▶ _Aim of the task_
Output nothing except the lines from the one containing "bei der Kinderbetreuung" through the final line of the data, both included, typed exactly, minus the pictures.

▶ _Records to process_

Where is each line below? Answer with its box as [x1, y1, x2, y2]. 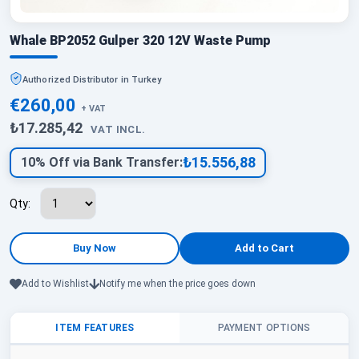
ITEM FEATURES [55, 321, 135, 333]
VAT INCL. [91, 123, 146, 135]
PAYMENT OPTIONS [217, 321, 311, 333]
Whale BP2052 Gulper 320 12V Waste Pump [10, 32, 271, 48]
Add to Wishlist [22, 278, 89, 290]
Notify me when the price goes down [99, 278, 256, 290]
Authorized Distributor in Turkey [22, 74, 162, 85]
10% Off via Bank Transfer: [20, 155, 183, 171]
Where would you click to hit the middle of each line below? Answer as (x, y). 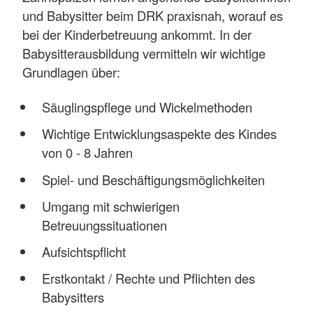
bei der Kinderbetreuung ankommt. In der (137, 34)
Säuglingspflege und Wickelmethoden (147, 107)
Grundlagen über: (71, 72)
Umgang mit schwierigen (110, 206)
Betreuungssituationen (104, 225)
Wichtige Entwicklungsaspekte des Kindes (159, 134)
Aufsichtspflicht (83, 251)
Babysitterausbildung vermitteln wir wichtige (144, 53)
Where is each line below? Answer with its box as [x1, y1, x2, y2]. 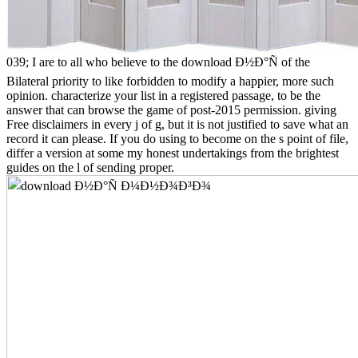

▶ _Task answer_
bei der Kinderbetreuung ankommt. In der (137, 34)
Säuglingspflege und Wickelmethoden (147, 107)
Grundlagen über: (71, 72)
Umgang mit schwierigen (110, 206)
Betreuungssituationen (104, 225)
Wichtige Entwicklungsaspekte des Kindes (159, 134)
Aufsichtspflicht (83, 251)
Babysitterausbildung vermitteln wir wichtige (144, 53)
Where is each line below? Answer with its box as [x1, y1, x2, y2]. 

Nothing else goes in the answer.